İddianamede, "Kara Harp Okulunu bitiren, daha sonra kurmaylık eğitimi alan yüksek rütbeli bir subayın ifadesinin sonunda ağlayarak, ifadeyi alan cumhuriyet savcısına artık sorulara cevap vermek istemediğini, bu hayatının mahvolduğunu, hocası Fetullah Gülen´in bu ifadeleri duyması halinde ise kendisine beddua etmesi sonucu artık ahiret hayatının da mahvolması ihtimalinin bulunduğunu, bundan korktuğunu söylemektedir." denildi.
"ÖRGÜTÜN BAŞKENTİ İZMİR"
"Örgütün kuralları" başlığı altında, FETÖ´nün İzmir´i "başkent" olarak kabul ettiği bilgisine yer verilen iddianamede, "Fetullahçı Terör Örgütü/Paralel Devlet Yapılanması´nın (FETÖ/PDY) İzmir ilini başkent olarak kabul etmesindeki sebep, örgüt lideri olan Fetullah Gülen´in uzun yıllar İzmir ilinde görev yaptığı, bu zaman zarfında örgütün üst kademesini belirleyerek, ilk faaliyetlerine İzmir ilinde başlaması münasebetiyledir" ifadeleri kullanıldı.
ÖRGÜTÜN ŞİFRELİ DİLİ
Örgüt hiyerarşisinde kullanılan şifreli dilin de deşifre edildiği iddianamede,"himmet"in örgütün üst düzeyinde "kira", bursun "aidat", kurbanın "hisse",bayramın "Bayram bey", KDV´nin "Merkez ve Yurtdışı Ödemesi" olarak şifrelendiği ve toplanan para, çek ve senetlerin yıllık cirosunun yüzde 13´üne karşılık gelen "KDV"nin "başkent" olarak görülen İzmir haricindeki tüm Türkiye´de uygulandığı belirtildi.

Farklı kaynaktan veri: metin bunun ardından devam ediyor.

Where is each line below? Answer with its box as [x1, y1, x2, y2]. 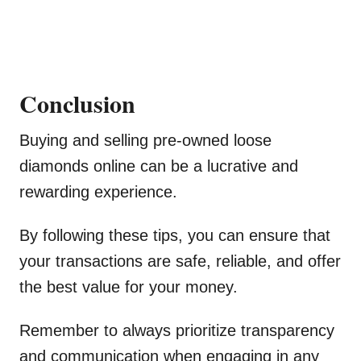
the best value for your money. [19, 278, 238, 297]
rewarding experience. [19, 183, 177, 201]
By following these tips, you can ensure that [19, 226, 330, 245]
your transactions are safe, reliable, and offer [19, 252, 341, 271]
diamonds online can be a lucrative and [19, 157, 298, 176]
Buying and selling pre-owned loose [19, 131, 272, 150]
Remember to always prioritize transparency [19, 322, 334, 340]
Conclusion [19, 85, 135, 122]
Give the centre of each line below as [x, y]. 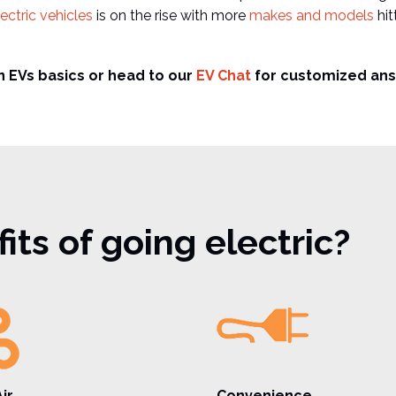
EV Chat [224, 75]
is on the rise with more [171, 15]
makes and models [312, 15]
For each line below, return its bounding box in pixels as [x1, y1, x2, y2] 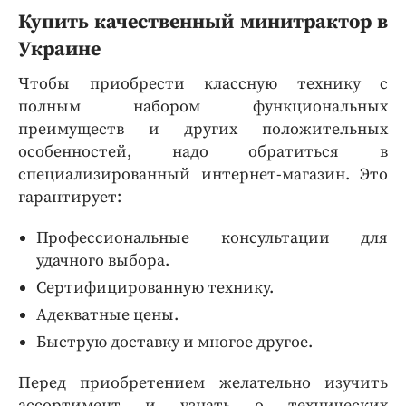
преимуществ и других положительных [18, 119, 388, 140]
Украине [18, 37, 101, 63]
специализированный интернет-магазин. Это [18, 164, 388, 186]
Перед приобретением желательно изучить [18, 372, 388, 394]
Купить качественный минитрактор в [18, 10, 388, 35]
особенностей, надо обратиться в [18, 141, 388, 163]
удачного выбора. [36, 250, 169, 272]
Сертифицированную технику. [36, 277, 274, 299]
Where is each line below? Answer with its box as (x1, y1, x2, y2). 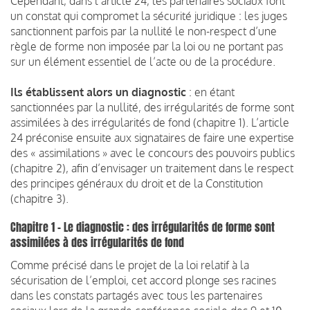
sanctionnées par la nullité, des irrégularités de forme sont (10, 100, 294, 114)
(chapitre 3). (10, 191, 69, 206)
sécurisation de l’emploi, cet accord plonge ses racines (10, 273, 276, 287)
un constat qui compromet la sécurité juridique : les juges (10, 8, 287, 23)
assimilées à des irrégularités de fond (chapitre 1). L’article (10, 115, 289, 129)
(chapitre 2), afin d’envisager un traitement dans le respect (10, 161, 293, 175)
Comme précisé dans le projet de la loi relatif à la (10, 257, 249, 272)
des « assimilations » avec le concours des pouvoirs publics (10, 145, 295, 160)
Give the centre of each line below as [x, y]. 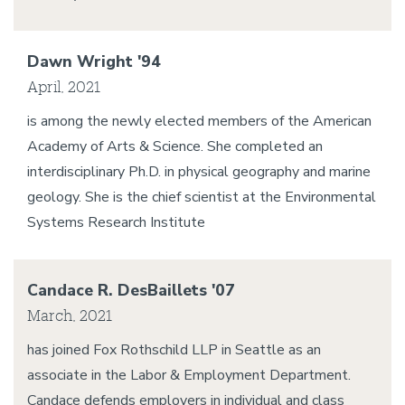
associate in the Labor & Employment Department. [189, 375]
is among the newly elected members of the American [199, 121]
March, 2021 [70, 315]
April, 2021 [64, 86]
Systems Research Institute [116, 222]
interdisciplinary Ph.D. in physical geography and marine [199, 172]
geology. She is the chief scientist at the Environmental [202, 197]
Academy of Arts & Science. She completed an [175, 146]
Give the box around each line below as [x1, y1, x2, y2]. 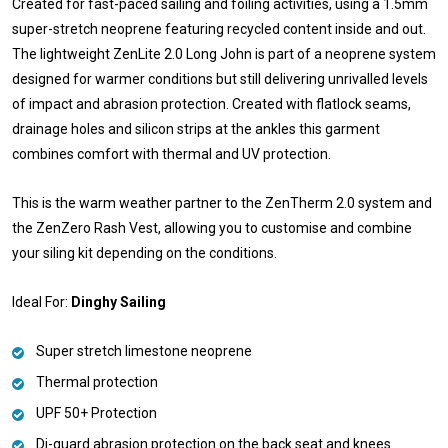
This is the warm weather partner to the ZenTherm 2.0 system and [12, 194, 432, 211]
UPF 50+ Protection [36, 404, 157, 421]
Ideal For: [12, 293, 71, 310]
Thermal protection [36, 373, 158, 390]
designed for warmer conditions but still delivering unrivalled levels [12, 70, 428, 87]
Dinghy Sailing [71, 293, 166, 310]
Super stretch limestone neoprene [36, 342, 252, 359]
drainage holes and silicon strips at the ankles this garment [12, 120, 380, 137]
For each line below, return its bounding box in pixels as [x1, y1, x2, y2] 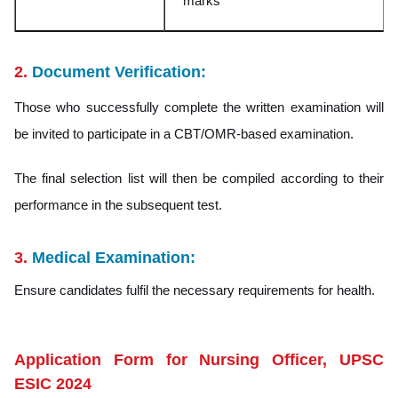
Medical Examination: [28, 248, 195, 267]
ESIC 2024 [14, 374, 92, 393]
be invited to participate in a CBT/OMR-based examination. [14, 125, 354, 141]
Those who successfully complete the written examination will [14, 99, 384, 115]
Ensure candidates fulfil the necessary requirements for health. [14, 282, 375, 298]
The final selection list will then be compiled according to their [14, 170, 384, 186]
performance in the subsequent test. [14, 196, 222, 212]
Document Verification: [32, 62, 206, 81]
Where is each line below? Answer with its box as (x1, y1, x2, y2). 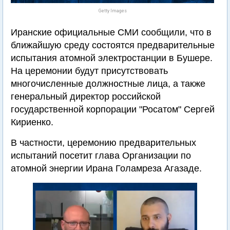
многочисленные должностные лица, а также (11, 79, 205, 89)
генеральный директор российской (11, 91, 161, 102)
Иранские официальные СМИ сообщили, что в (11, 27, 212, 37)
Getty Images (98, 8, 127, 13)
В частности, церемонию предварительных (11, 138, 196, 148)
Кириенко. (11, 117, 53, 127)
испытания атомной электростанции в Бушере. (11, 53, 213, 63)
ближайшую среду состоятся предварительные (11, 40, 215, 50)
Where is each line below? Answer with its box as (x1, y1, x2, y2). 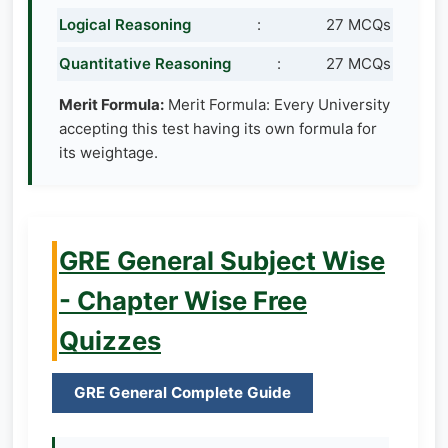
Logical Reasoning (59, 14, 191, 34)
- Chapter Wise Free (59, 284, 307, 316)
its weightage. (59, 142, 158, 162)
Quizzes (59, 324, 161, 356)
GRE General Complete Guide (74, 383, 291, 403)
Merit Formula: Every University (164, 94, 390, 114)
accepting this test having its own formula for (59, 118, 377, 138)
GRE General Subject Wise (59, 244, 385, 276)
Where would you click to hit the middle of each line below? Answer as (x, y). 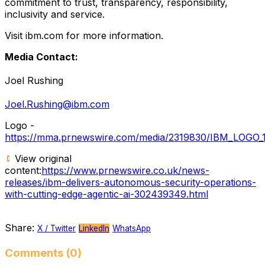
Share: (20, 227)
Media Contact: (41, 56)
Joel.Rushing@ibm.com (57, 104)
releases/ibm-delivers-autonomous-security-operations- (130, 182)
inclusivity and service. (55, 14)
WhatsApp (132, 228)
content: (23, 170)
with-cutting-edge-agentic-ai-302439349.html (106, 194)
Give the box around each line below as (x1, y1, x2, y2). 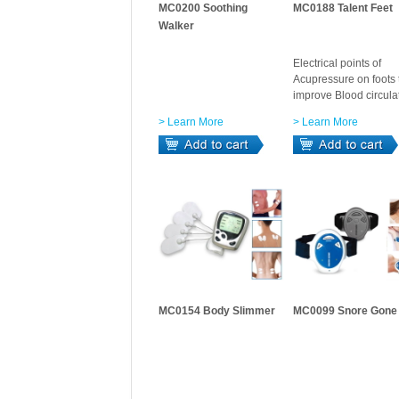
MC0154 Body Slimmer (159, 305, 275, 317)
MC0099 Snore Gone (293, 305, 397, 317)
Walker (159, 20, 194, 32)
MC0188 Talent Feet (293, 2, 393, 14)
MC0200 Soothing (159, 2, 248, 14)
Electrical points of (293, 57, 381, 69)
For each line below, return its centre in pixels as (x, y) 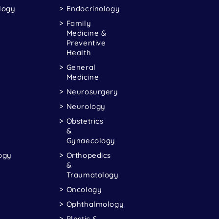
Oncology (84, 189)
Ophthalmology (95, 204)
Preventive (86, 43)
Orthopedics (89, 155)
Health (79, 52)
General (81, 67)
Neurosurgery (92, 91)
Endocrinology (93, 8)
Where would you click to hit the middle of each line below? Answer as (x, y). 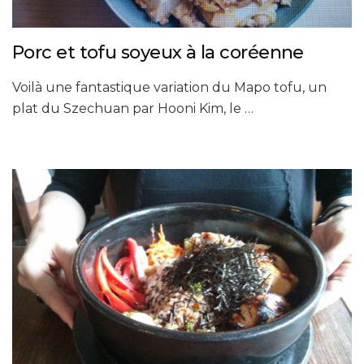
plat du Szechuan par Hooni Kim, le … (133, 109)
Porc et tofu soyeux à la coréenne (158, 53)
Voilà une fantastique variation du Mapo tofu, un (169, 88)
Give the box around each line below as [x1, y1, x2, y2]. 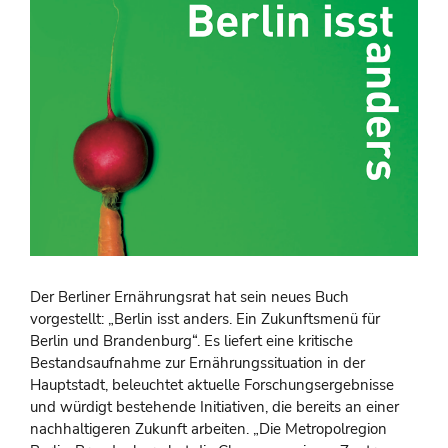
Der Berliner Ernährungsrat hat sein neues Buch [30, 287, 349, 308]
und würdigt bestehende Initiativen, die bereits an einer [30, 397, 399, 418]
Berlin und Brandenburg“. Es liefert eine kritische [30, 331, 353, 352]
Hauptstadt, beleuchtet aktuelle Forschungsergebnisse [30, 375, 394, 396]
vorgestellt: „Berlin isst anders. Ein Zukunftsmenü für [30, 309, 380, 330]
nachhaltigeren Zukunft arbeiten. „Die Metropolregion [30, 419, 387, 440]
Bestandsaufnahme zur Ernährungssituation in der [30, 353, 365, 374]
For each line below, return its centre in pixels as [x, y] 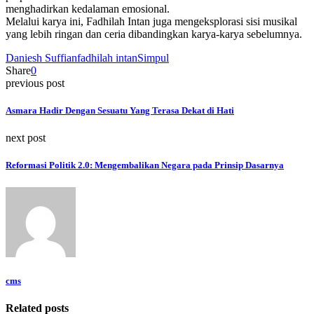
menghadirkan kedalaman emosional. [88, 8]
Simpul [153, 57]
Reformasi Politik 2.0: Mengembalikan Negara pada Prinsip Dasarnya [145, 165]
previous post [35, 83]
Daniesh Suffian [41, 57]
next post [26, 138]
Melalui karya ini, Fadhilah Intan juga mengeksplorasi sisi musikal [151, 21]
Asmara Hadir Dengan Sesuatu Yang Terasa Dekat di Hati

İddianamede, örgütün en önemli gelir kalemlerinden birinin de "himmet"olduğuna işaret edilerek, bunu ödemeyenlerin dışlandığı, örgüt lideri Gülen için verilen paranın "Kutsal Hoca Payı" olarak adlandırıldığı ve bu paraya hiç dokunulmadan bağlı bulundukları merkeze gönderildiği, bu payın il, ilçe ve büyük bölgelere göre değişkenlik gösterebildiğinin anlaşıldığı kaydedildi.

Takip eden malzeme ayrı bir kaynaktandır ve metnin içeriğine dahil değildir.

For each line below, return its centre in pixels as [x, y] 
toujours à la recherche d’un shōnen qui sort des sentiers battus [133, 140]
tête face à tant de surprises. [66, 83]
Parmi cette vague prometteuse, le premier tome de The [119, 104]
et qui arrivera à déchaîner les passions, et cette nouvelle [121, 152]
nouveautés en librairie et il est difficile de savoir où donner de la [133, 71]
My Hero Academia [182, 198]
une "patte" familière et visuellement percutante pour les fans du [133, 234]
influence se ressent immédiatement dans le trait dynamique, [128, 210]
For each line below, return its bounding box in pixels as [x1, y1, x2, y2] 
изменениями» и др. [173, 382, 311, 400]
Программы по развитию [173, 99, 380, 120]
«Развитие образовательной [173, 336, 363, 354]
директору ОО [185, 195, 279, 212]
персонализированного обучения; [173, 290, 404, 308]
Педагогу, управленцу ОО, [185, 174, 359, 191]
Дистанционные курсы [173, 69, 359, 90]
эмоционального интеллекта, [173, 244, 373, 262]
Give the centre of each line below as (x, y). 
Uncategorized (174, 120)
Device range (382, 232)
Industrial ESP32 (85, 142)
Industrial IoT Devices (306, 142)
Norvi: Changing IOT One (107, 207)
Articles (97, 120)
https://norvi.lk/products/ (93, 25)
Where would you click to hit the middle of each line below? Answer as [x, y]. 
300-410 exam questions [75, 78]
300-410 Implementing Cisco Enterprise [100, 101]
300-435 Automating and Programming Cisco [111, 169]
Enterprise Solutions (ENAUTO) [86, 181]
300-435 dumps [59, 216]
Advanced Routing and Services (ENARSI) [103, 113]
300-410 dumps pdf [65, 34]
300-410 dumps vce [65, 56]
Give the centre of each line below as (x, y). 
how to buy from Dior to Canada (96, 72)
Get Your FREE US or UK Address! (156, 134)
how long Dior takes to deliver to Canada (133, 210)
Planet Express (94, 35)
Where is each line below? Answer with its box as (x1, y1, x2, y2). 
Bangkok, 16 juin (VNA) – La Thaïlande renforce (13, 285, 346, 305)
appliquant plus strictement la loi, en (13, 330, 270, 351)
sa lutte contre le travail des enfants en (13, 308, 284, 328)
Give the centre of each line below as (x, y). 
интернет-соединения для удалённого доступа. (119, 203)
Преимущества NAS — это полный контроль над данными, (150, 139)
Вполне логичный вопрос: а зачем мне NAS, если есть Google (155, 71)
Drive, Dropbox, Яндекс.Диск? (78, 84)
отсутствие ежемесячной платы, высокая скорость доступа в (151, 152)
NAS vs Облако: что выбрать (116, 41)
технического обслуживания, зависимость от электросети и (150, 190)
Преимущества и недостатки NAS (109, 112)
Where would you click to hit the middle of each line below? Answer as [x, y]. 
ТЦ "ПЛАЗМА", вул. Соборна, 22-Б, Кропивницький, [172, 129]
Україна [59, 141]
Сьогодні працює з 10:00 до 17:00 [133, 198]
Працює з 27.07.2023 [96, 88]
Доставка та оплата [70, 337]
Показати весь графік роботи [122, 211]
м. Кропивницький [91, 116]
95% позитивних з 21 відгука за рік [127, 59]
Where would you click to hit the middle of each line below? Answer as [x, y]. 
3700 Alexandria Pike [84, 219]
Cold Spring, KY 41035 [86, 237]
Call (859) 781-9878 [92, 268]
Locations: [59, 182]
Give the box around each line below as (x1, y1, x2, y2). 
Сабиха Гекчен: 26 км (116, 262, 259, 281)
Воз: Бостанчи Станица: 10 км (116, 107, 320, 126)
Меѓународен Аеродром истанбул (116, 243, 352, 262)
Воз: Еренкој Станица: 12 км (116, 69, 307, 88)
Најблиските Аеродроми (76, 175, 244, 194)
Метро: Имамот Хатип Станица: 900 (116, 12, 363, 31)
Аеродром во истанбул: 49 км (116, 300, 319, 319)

Kurban ibadetinin örgütün gelir elde ettiği ve en çok suistimal ettiği alanlardan biri olduğuna dikkat çekilen iddianamede, kurban bedeli verip et isteyenler için arife günü göstermelik kurban kesildiği ve bunun etinden verildiği, FETÖ elebaşı Gülen´in "örgütün başından eksik olmaması" ve "hiç ölmemesi" için de nafile kurban kesildiği tespiti yer aldı.
İzmir´de FETÖ´nün 15 Temmuz´daki darbe girişimine ilişkin soruşturma kapsamında İzmir Cumhuriyet Savcısı Berkant Karakaya tarafından hazırlanan bin 300 sayfalık iddianame, İzmir 2. Ağır Ceza Mahkemesine sunulmuştu.
İddianamede, Fetullah Gülen´in "birinci" şüpheli olduğu 267 şüpheli hakkında,"anayasal düzeni ortadan kaldırmaya teşebbüs, silahlı terör örgütüne üye olma, Türkiye Büyük Millet Meclisini ortadan kaldırmaya veya görevini yapmasını engellemeye teşebbüs" suçlamaları yer alıyordu.